«Запад – чужбина, Восток – родина. Солнце зашло на Западе, и наступила ночь. <…> Еще темен Запад – и не просветлеет, пока не увидит Свет с Востока», – как бы в резонанс со Шпенглером пишет русский парижанин Мережковский [Мережковский 1999, 39]. Он призывает к «бегству в Египет» (ради спасения грядущего младенца Христа), видит в Египте укор современности: ««Святой Египет» – родина Бога, Божья земля. <…> Он Бога нашел, мы – потеряли; он сложил столпы религии, мы – разрушили; благочестивейший – он, нечестивейшие – мы» и т. д.[445]
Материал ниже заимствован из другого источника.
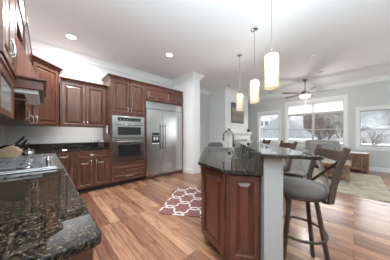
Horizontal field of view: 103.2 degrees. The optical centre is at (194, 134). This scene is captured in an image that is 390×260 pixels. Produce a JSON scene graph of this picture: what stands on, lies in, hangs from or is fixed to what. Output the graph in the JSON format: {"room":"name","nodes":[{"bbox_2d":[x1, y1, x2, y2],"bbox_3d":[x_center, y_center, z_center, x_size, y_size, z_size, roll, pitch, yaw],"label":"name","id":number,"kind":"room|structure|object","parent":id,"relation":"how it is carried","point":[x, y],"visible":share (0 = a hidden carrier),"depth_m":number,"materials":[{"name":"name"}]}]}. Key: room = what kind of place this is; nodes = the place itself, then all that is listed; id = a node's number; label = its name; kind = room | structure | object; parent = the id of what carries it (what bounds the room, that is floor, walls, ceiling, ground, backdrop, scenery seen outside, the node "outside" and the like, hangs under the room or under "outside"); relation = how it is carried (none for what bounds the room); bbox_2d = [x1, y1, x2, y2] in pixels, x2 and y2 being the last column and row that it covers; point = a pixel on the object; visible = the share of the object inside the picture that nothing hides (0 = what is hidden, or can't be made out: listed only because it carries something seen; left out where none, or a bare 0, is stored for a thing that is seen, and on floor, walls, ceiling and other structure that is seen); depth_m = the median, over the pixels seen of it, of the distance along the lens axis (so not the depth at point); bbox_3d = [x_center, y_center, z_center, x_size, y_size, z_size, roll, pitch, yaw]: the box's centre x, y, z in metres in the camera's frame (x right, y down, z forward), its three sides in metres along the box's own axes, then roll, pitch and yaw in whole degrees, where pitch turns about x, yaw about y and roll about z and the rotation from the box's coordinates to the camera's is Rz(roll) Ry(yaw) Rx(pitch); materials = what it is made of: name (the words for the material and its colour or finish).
{"room":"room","nodes":[
{"label":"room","id":0,"kind":"room"},
{"bbox_2d":[0,125,3,145],"bbox_3d":[-0.423,-0.315,-0.425,0.150,3.050,9.180,0,0,-44],"label":"wall","id":1,"kind":"structure","parent":0,"point":[1,126],"depth_m":2.62,"materials":[{"name":"grey paint"}]},
{"bbox_2d":[0,0,27,119],"bbox_3d":[-1.609,-0.708,1.179,0.385,1.195,1.315,0,0,-44],"label":"upper cabinet","id":2,"kind":"object","parent":1,"relation":"attached to","point":[8,8],"visible":1,"depth_m":1.01,"materials":[{"name":"brown wood"}]},
{"bbox_2d":[0,23,33,123],"bbox_3d":[-2.445,-0.733,2.048,0.397,1.145,1.045,0,0,-44],"label":"upper cabinet","id":3,"kind":"object","parent":1,"relation":"attached to","point":[22,112],"visible":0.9,"depth_m":1.84,"materials":[{"name":"brown wood"}]},
{"bbox_2d":[14,1,46,104],"bbox_3d":[-1.752,-0.783,1.435,0.537,0.891,0.804,0,0,-44],"label":"range hood","id":4,"kind":"object","parent":1,"relation":"attached to","point":[30,89],"visible":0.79,"depth_m":1.29,"materials":[{"name":"red wood"}]},
{"bbox_2d":[0,142,94,149],"bbox_3d":[-1.538,0.243,1.962,1.576,0.102,3.898,0,0,-44],"label":"backsplash","id":5,"kind":"structure","parent":1,"relation":"attached to","point":[85,144],"depth_m":3.27,"materials":[{"name":"stone"}]},
{"bbox_2d":[4,48,209,155],"bbox_3d":[-0.497,-0.315,5.801,8.425,3.050,0.150,0,0,-44],"label":"wall","id":6,"kind":"structure","parent":0,"point":[72,68],"depth_m":3.53,"materials":[{"name":"grey paint"}]},
{"bbox_2d":[0,55,62,126],"bbox_3d":[-2.904,-0.733,2.802,0.791,1.145,0.791,0,0,-44],"label":"upper cabinet","id":7,"kind":"object","parent":6,"relation":"attached to","point":[46,114],"visible":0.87,"depth_m":2.81,"materials":[{"name":"brown wood"}]},
{"bbox_2d":[59,76,106,127],"bbox_3d":[-2.487,-0.650,3.472,0.832,0.980,0.410,0,0,-44],"label":"upper cabinet","id":8,"kind":"object","parent":6,"relation":"attached to","point":[81,103],"visible":1,"depth_m":3.32,"materials":[{"name":"brown wood"}]},
{"bbox_2d":[183,167,200,173],"bbox_3d":[0.371,1.140,5.802,2.218,0.140,1.058,0,0,-44],"label":"baseboard","id":9,"kind":"structure","parent":6,"relation":"attached to","point":[190,171],"depth_m":4.78,"materials":[{"name":"white paint"}]},
{"bbox_2d":[173,78,199,169],"bbox_3d":[-0.314,-0.315,5.149,0.290,3.050,1.040,0,0,-44],"label":"wall","id":10,"kind":"structure","parent":0,"point":[190,88],"depth_m":4.80,"materials":[{"name":"white paint"}]},
{"bbox_2d":[30,38,389,101],"bbox_3d":[2.649,-1.772,2.458,8.275,0.135,9.030,0,0,-44],"label":"trim","id":11,"kind":"structure","parent":10,"relation":"attached to","point":[35,44],"depth_m":4.72,"materials":[{"name":"white paint"}]},
{"bbox_2d":[20,0,389,98],"bbox_3d":[2.562,-1.900,2.512,8.625,0.120,9.230,0,0,-44],"label":"ceiling","id":12,"kind":"structure","parent":0,"point":[349,40],"depth_m":2.91,"materials":[{"name":"white paint"}]},
{"bbox_2d":[65,34,77,39],"bbox_3d":[-2.335,-1.836,2.918,0.190,0.008,0.190,0,0,-44],"label":"recessed light","id":13,"kind":"object","parent":12,"relation":"in","point":[69,36],"visible":1,"depth_m":2.91,"materials":[{"name":"white paint"}]},
{"bbox_2d":[236,53,242,110],"bbox_3d":[1.033,-1.192,3.571,0.156,1.295,0.156,0,0,-44],"label":"pendant lamp","id":14,"kind":"object","parent":12,"relation":"hanging from","point":[239,96],"visible":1,"depth_m":3.51,"materials":[{"name":"white glass"}]},
{"bbox_2d":[250,26,258,103],"bbox_3d":[1.038,-1.192,2.697,0.156,1.295,0.156,0,0,-44],"label":"pendant lamp","id":15,"kind":"object","parent":12,"relation":"hanging from","point":[254,84],"visible":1,"depth_m":2.64,"materials":[{"name":"white glass"}]},
{"bbox_2d":[264,0,278,89],"bbox_3d":[0.910,-1.192,1.833,0.156,1.295,0.156,0,0,-44],"label":"pendant lamp","id":16,"kind":"object","parent":12,"relation":"hanging from","point":[271,60],"visible":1,"depth_m":1.77,"materials":[{"name":"white glass"}]},
{"bbox_2d":[282,79,335,98],"bbox_3d":[3.734,-1.410,5.179,1.450,0.860,1.457,0,0,-44],"label":"ceiling fan","id":17,"kind":"object","parent":12,"relation":"hanging from","point":[304,94],"visible":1,"depth_m":5.13,"materials":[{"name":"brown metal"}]},
{"bbox_2d":[210,92,247,146],"bbox_3d":[1.617,-0.315,7.173,1.920,3.050,0.830,0,0,-44],"label":"wall","id":18,"kind":"structure","parent":0,"point":[220,103],"depth_m":6.49,"materials":[{"name":"white paint"}]},
{"bbox_2d":[231,102,243,123],"bbox_3d":[1.890,-0.920,6.835,1.000,0.860,0.035,0,0,-44],"label":"framed painting","id":19,"kind":"object","parent":18,"relation":"attached to","point":[236,116],"visible":0.91,"depth_m":6.76,"materials":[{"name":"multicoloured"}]},
{"bbox_2d":[226,132,251,146],"bbox_3d":[1.990,0.550,6.789,1.840,1.320,0.240,0,0,-44],"label":"fireplace mantel","id":20,"kind":"object","parent":18,"relation":"attached to","point":[239,136],"visible":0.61,"depth_m":6.55,"materials":[{"name":"white paint"}]},
{"bbox_2d":[80,165,389,259],"bbox_3d":[2.562,1.260,2.512,8.625,0.100,9.230,0,0,-44],"label":"floor","id":21,"kind":"structure","parent":0,"point":[129,222],"depth_m":2.03,"materials":[{"name":"brown wood"}]},
{"bbox_2d":[55,151,73,183],"bbox_3d":[-2.680,0.768,3.139,0.303,0.884,0.618,0,0,-44],"label":"base cabinet","id":22,"kind":"object","parent":21,"relation":"on","point":[66,158],"visible":0.32,"depth_m":2.97,"materials":[{"name":"brown wood"}]},
{"bbox_2d":[67,248,92,259],"bbox_3d":[-0.790,0.768,0.543,0.663,0.884,0.758,0,0,-44],"label":"base cabinet","id":23,"kind":"object","parent":21,"relation":"on","point":[87,255],"visible":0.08,"depth_m":0.46,"materials":[{"name":"brown wood"}]},
{"bbox_2d":[0,142,109,259],"bbox_3d":[-1.534,0.259,1.957,1.577,0.133,3.914,0,0,-44],"label":"countertop","id":24,"kind":"structure","parent":23,"relation":"on","point":[44,216],"depth_m":0.57,"materials":[{"name":"stone"}]},
{"bbox_2d":[0,145,22,159],"bbox_3d":[-2.183,0.211,1.753,0.294,0.167,0.116,0,0,-36],"label":"knife block","id":25,"kind":"object","parent":24,"relation":"on","point":[9,151],"visible":0.64,"depth_m":1.75,"materials":[{"name":"brown wood"}]},
{"bbox_2d":[0,155,57,174],"bbox_3d":[-1.645,0.266,1.434,0.520,0.058,0.830,0,0,-44],"label":"gas cooktop","id":26,"kind":"object","parent":24,"relation":"in","point":[16,164],"visible":1,"depth_m":1.32,"materials":[{"name":"grey metal"}]},
{"bbox_2d":[23,148,34,155],"bbox_3d":[-2.178,0.237,2.025,0.110,0.114,0.109,0,0,-44],"label":"canister","id":27,"kind":"object","parent":24,"relation":"on","point":[26,152],"visible":0.79,"depth_m":1.99,"materials":[{"name":"silver metal"}]},
{"bbox_2d":[95,140,104,146],"bbox_3d":[-2.213,0.211,3.609,0.150,0.168,0.280,0,0,-44],"label":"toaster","id":28,"kind":"object","parent":24,"relation":"on","point":[98,143],"visible":0.99,"depth_m":3.53,"materials":[{"name":"silver metal"}]},
{"bbox_2d":[74,149,109,193],"bbox_3d":[-2.332,0.768,3.454,0.631,0.884,0.651,0,0,-44],"label":"base cabinet","id":29,"kind":"object","parent":21,"relation":"on","point":[91,167],"visible":0.99,"depth_m":3.23,"materials":[{"name":"brown wood"}]},
{"bbox_2d":[101,73,146,186],"bbox_3d":[-1.815,-0.068,3.952,0.922,2.555,0.660,0,0,-44],"label":"tall cabinet","id":30,"kind":"object","parent":21,"relation":"on","point":[125,96],"visible":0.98,"depth_m":3.70,"materials":[{"name":"brown wood"}]},
{"bbox_2d":[112,138,143,163],"bbox_3d":[-1.765,0.388,3.938,0.770,0.581,0.663,0,0,-44],"label":"wall oven","id":31,"kind":"object","parent":30,"relation":"in","point":[124,150],"visible":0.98,"depth_m":3.70,"materials":[{"name":"silver metal"}]},
{"bbox_2d":[112,115,143,137],"bbox_3d":[-1.767,-0.172,3.940,0.770,0.521,0.657,0,0,-44],"label":"microwave","id":32,"kind":"object","parent":30,"relation":"in","point":[122,126],"visible":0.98,"depth_m":3.71,"materials":[{"name":"silver metal"}]},
{"bbox_2d":[144,101,181,178],"bbox_3d":[-1.034,0.163,4.684,1.210,2.095,0.698,0,0,-44],"label":"refrigerator","id":33,"kind":"object","parent":21,"relation":"on","point":[163,121],"visible":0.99,"depth_m":4.41,"materials":[{"name":"silver metal"}]},
{"bbox_2d":[146,83,182,171],"bbox_3d":[-1.035,-0.068,4.709,1.268,2.555,0.660,0,0,-44],"label":"tall cabinet","id":34,"kind":"object","parent":21,"relation":"on","point":[154,93],"visible":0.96,"depth_m":4.48,"materials":[{"name":"brown wood"}]},
{"bbox_2d":[157,186,200,216],"bbox_3d":[-0.144,1.204,2.901,0.680,0.012,1.220,0,0,10],"label":"rug","id":35,"kind":"object","parent":21,"relation":"on","point":[185,201],"visible":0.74,"depth_m":2.67,"materials":[{"name":"fabric"}]},
{"bbox_2d":[208,142,222,146],"bbox_3d":[0.578,0.726,4.939,0.480,0.972,0.510,0,0,-14],"label":"dining chair","id":36,"kind":"object","parent":21,"relation":"on","point":[211,144],"visible":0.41,"depth_m":4.70,"materials":[{"name":"grey fabric"}]},
{"bbox_2d":[201,158,282,259],"bbox_3d":[0.452,0.689,2.354,0.809,1.042,2.315,0,0,10],"label":"kitchen island","id":37,"kind":"object","parent":21,"relation":"on","point":[242,215],"visible":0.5,"depth_m":1.30,"materials":[{"name":"brown wood"}]},
{"bbox_2d":[198,142,263,175],"bbox_3d":[0.379,0.246,2.391,0.704,0.158,2.308,0,0,10],"label":"island countertop","id":38,"kind":"structure","parent":37,"relation":"on","point":[245,161],"depth_m":1.60,"materials":[{"name":"stone"}]},
{"bbox_2d":[209,149,227,151],"bbox_3d":[0.439,0.415,2.897,0.374,0.210,0.674,0,0,10],"label":"sink","id":39,"kind":"object","parent":38,"relation":"in","point":[210,150],"visible":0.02,"depth_m":3.13,"materials":[{"name":"silver metal"}]},
{"bbox_2d":[222,130,234,151],"bbox_3d":[0.584,0.110,2.676,0.215,0.368,0.123,0,0,10],"label":"faucet","id":40,"kind":"object","parent":38,"relation":"on","point":[233,144],"visible":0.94,"depth_m":2.63,"materials":[{"name":"silver metal"}]},
{"bbox_2d":[235,142,263,175],"bbox_3d":[0.713,0.246,2.323,0.024,0.158,2.288,0,0,10],"label":"backsplash","id":41,"kind":"structure","parent":38,"relation":"attached to","point":[257,161],"depth_m":1.41,"materials":[{"name":"stone"}]},
{"bbox_2d":[235,140,323,159],"bbox_3d":[0.863,0.153,2.244,0.365,0.027,2.492,0,0,10],"label":"countertop","id":42,"kind":"structure","parent":38,"relation":"on","point":[263,150],"depth_m":1.19,"materials":[{"name":"stone"}]},
{"bbox_2d":[262,139,270,143],"bbox_3d":[1.329,0.654,3.358,0.478,1.114,0.450,0,0,10],"label":"bar stool","id":43,"kind":"object","parent":21,"relation":"on","point":[264,141],"visible":0.09,"depth_m":3.33,"materials":[{"name":"brown wood"}]},
{"bbox_2d":[279,140,297,218],"bbox_3d":[1.224,0.654,2.406,0.478,1.114,0.450,0,0,6],"label":"bar stool","id":44,"kind":"object","parent":21,"relation":"on","point":[286,166],"visible":0.23,"depth_m":2.23,"materials":[{"name":"beige fabric"}]},
{"bbox_2d":[283,144,350,259],"bbox_3d":[0.963,0.654,1.396,0.478,1.114,0.450,0,0,17],"label":"bar stool","id":45,"kind":"object","parent":21,"relation":"on","point":[308,190],"visible":0.83,"depth_m":1.27,"materials":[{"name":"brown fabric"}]},
{"bbox_2d":[283,177,327,198],"bbox_3d":[0.940,0.464,1.403,0.430,0.084,0.430,0,0,17],"label":"seat cushion","id":46,"kind":"object","parent":45,"relation":"on","point":[293,187],"depth_m":1.26,"materials":[{"name":"beige fabric"}]},
{"bbox_2d":[305,139,339,164],"bbox_3d":[4.634,0.710,5.706,0.860,1.000,1.020,0,0,-44],"label":"armchair","id":47,"kind":"object","parent":21,"relation":"on","point":[310,145],"visible":0.27,"depth_m":5.75,"materials":[{"name":"grey fabric"}]},
{"bbox_2d":[309,142,333,153],"bbox_3d":[4.722,0.539,5.791,0.145,0.459,0.700,0,0,-44],"label":"cushion","id":48,"kind":"object","parent":47,"relation":"on","point":[312,145],"depth_m":5.76,"materials":[{"name":"grey fabric"}]},
{"bbox_2d":[283,168,389,202],"bbox_3d":[3.183,1.204,4.824,2.550,0.012,3.520,0,0,-44],"label":"area rug","id":49,"kind":"object","parent":21,"relation":"on","point":[360,185],"visible":0.31,"depth_m":3.62,"materials":[{"name":"beige fabric"}]},
{"bbox_2d":[283,148,310,177],"bbox_3d":[2.794,0.797,4.614,0.860,0.800,0.950,0,0,-44],"label":"armchair","id":50,"kind":"object","parent":49,"relation":"on","point":[298,166],"visible":0.31,"depth_m":4.10,"materials":[{"name":"beige fabric"}]},
{"bbox_2d":[322,158,350,182],"bbox_3d":[3.964,0.978,4.336,0.970,0.440,0.590,0,0,-44],"label":"coffee table","id":51,"kind":"object","parent":49,"relation":"on","point":[326,162],"visible":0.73,"depth_m":4.14,"materials":[{"name":"brown wood"}]},
{"bbox_2d":[326,169,346,176],"bbox_3d":[3.964,1.058,4.336,0.900,0.018,0.420,0,0,-44],"label":"shelf","id":52,"kind":"object","parent":51,"relation":"attached to","point":[344,172],"depth_m":4.14,"materials":[{"name":"brown wood"}]},
{"bbox_2d":[345,153,369,173],"bbox_3d":[5.343,0.910,5.106,0.540,0.600,0.570,0,0,-44],"label":"end table","id":53,"kind":"object","parent":21,"relation":"on","point":[365,166],"visible":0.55,"depth_m":4.94,"materials":[{"name":"brown wood"}]},
{"bbox_2d":[248,80,389,167],"bbox_3d":[5.669,-0.315,5.394,0.150,3.050,9.030,0,0,-44],"label":"wall","id":54,"kind":"structure","parent":0,"point":[375,93],"depth_m":5.43,"materials":[{"name":"grey paint"}]},
{"bbox_2d":[257,110,280,145],"bbox_3d":[3.584,-0.292,7.495,0.210,1.645,1.130,0,0,-44],"label":"window","id":55,"kind":"structure","parent":54,"relation":"in","point":[259,114],"depth_m":7.44,"materials":[{"name":"white paint"}]},
{"bbox_2d":[285,94,348,148],"bbox_3d":[4.783,-0.448,6.262,0.210,1.955,2.050,0,0,-44],"label":"window","id":56,"kind":"structure","parent":54,"relation":"in","point":[344,97],"depth_m":6.13,"materials":[{"name":"white paint"}]},
{"bbox_2d":[288,102,312,114],"bbox_3d":[4.465,-1.075,6.575,0.044,0.429,0.879,0,0,-44],"label":"window shade","id":57,"kind":"object","parent":56,"relation":"attached to","point":[305,108],"visible":1,"depth_m":6.56,"materials":[{"name":"white fabric"}]},
{"bbox_2d":[313,99,342,112],"bbox_3d":[5.087,-1.075,5.936,0.044,0.429,0.879,0,0,-44],"label":"window shade","id":58,"kind":"object","parent":56,"relation":"attached to","point":[331,105],"visible":1,"depth_m":5.91,"materials":[{"name":"white fabric"}]},
{"bbox_2d":[355,104,389,150],"bbox_3d":[6.244,-0.203,4.761,0.210,1.465,1.840,0,0,-44],"label":"window","id":59,"kind":"structure","parent":54,"relation":"in","point":[359,146],"depth_m":5.19,"materials":[{"name":"white paint"}]},
{"bbox_2d":[359,165,389,172],"bbox_3d":[5.339,1.140,5.074,0.770,0.140,9.030,0,0,-44],"label":"baseboard","id":60,"kind":"structure","parent":54,"relation":"attached to","point":[377,169],"depth_m":4.98,"materials":[{"name":"white paint"}]},
{"label":"outside","id":61,"kind":"structure","parent":0,"visible":0},
{"bbox_3d":[38.893,4.110,51.770,112.050,0.200,140.000,0,0,-44],"label":"snow","id":62,"kind":"object","parent":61,"visible":0},
{"bbox_2d":[261,114,304,128],"bbox_3d":[17.482,-1.640,36.529,8.700,11.300,12.700,0,0,-44],"label":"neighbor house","id":63,"kind":"structure","parent":62,"relation":"on","point":[265,119],"depth_m":32.74,"materials":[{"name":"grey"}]},
{"bbox_2d":[261,117,317,142],"bbox_3d":[11.310,0.685,19.926,6.300,6.650,6.300,0,0,-44],"label":"neighbor house","id":64,"kind":"structure","parent":62,"relation":"on","point":[302,136],"depth_m":18.07,"materials":[{"name":"grey"}]},
{"bbox_2d":[307,114,325,139],"bbox_3d":[22.634,-0.164,29.092,3.788,8.364,5.997,0,0,-1],"label":"bare tree","id":65,"kind":"object","parent":62,"relation":"on","point":[310,119],"visible":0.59,"depth_m":28.96,"materials":[{"name":"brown plant"}]},
{"bbox_2d":[306,116,342,139],"bbox_3d":[18.337,0.550,21.515,3.835,6.926,5.810,0,0,0],"label":"bare tree","id":66,"kind":"object","parent":62,"relation":"on","point":[335,124],"visible":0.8,"depth_m":20.26,"materials":[{"name":"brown plant"}]},
{"bbox_2d":[320,132,342,139],"bbox_3d":[34.730,1.760,36.005,7.700,4.500,8.700,0,0,-44],"label":"neighbor house","id":67,"kind":"structure","parent":62,"relation":"on","point":[334,136],"depth_m":35.63,"materials":[{"name":"grey"}]},
{"bbox_2d":[324,115,342,137],"bbox_3d":[27.833,0.067,30.040,5.564,7.940,2.964,0,0,23],"label":"bare tree","id":68,"kind":"object","parent":62,"relation":"on","point":[332,115],"visible":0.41,"depth_m":30.09,"materials":[{"name":"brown plant"}]},
{"bbox_2d":[333,111,377,131],"bbox_3d":[23.009,0.062,21.936,4.345,7.942,5.074,0,0,24],"label":"bare tree","id":69,"kind":"object","parent":62,"relation":"on","point":[374,111],"visible":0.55,"depth_m":22.08,"materials":[{"name":"grey plant"}]},
{"bbox_2d":[334,126,389,144],"bbox_3d":[19.716,1.585,14.151,7.700,4.850,11.200,0,0,-44],"label":"neighbor house","id":70,"kind":"structure","parent":62,"relation":"on","point":[386,132],"depth_m":14.23,"materials":[{"name":"grey"}]},
{"bbox_2d":[361,130,389,144],"bbox_3d":[12.853,1.796,11.253,2.869,4.447,1.769,0,0,-44],"label":"bare tree","id":71,"kind":"object","parent":62,"relation":"on","point":[374,134],"visible":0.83,"depth_m":10.65,"materials":[{"name":"grey plant"}]},
{"bbox_2d":[362,112,389,127],"bbox_3d":[26.895,0.359,22.562,5.686,7.316,3.655,0,0,5],"label":"bare tree","id":72,"kind":"object","parent":62,"relation":"on","point":[379,112],"visible":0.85,"depth_m":22.55,"materials":[{"name":"grey plant"}]},
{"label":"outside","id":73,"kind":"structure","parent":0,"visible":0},
{"bbox_2d":[303,110,389,139],"bbox_3d":[38.473,-3.464,45.783,8.591,15.148,104.000,0,0,-44],"label":"hill","id":74,"kind":"structure","parent":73,"point":[385,113],"depth_m":43.69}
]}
. Нам надо учиться у Египта (и прочих «народов Востока», «седых исполинов древности»[446]), – и ясно, что речь у Мережковского идет все о том же – о египетской прививке христианству ради создания великолепного гибрида – религии Третьего Завета: «В Египте начинается путь к Третьему Завету в конце времен»[447]. Отсюда идеализирующий пафос герменевтики древнего Египта, розовые очки, сквозь которые русскому интерпретатору мерещится «след рая – на лице египтян»[448].Надо сказать, что Мережковский, в 1890-е годы осознававший себя как «субъективного критика» (именно в критике исток его герменевтической философии), обладал все же замечательным даром представлять свое субъективное воззрение в качестве объективного положения дел. Его глубоко лиричный образ Египта кинематографически затягивает, подчиняет скрытой в нем авторской воле, убеждает. Вот Мережковский размышляет о надгробном искусстве египтян – и создается впечатление, что он словно подсматривает в щелку за их жизнью из укромного места – XX века. Настенная живопись в гробнице египетского вельможи под его пером оказывается пронизанной неведомым нам настроением, которое можно передать только парадоксом – «небесная радость земли». Умерший «изображается как бы на вечном пиршестве, точно таким, как был и при жизни <…>: увенчанный цветами, умащённый благовониями, восседает он за жертвенной трапезой, обнимает жену свою <…>. Или в жаркий полдень, сидя в креслах с босыми ногами на коврике, удит рыбу в садовой сажалке <…>. Или охотится в легком челноке, в папирусных чащах нильских заводей <…>» и т. д.[449]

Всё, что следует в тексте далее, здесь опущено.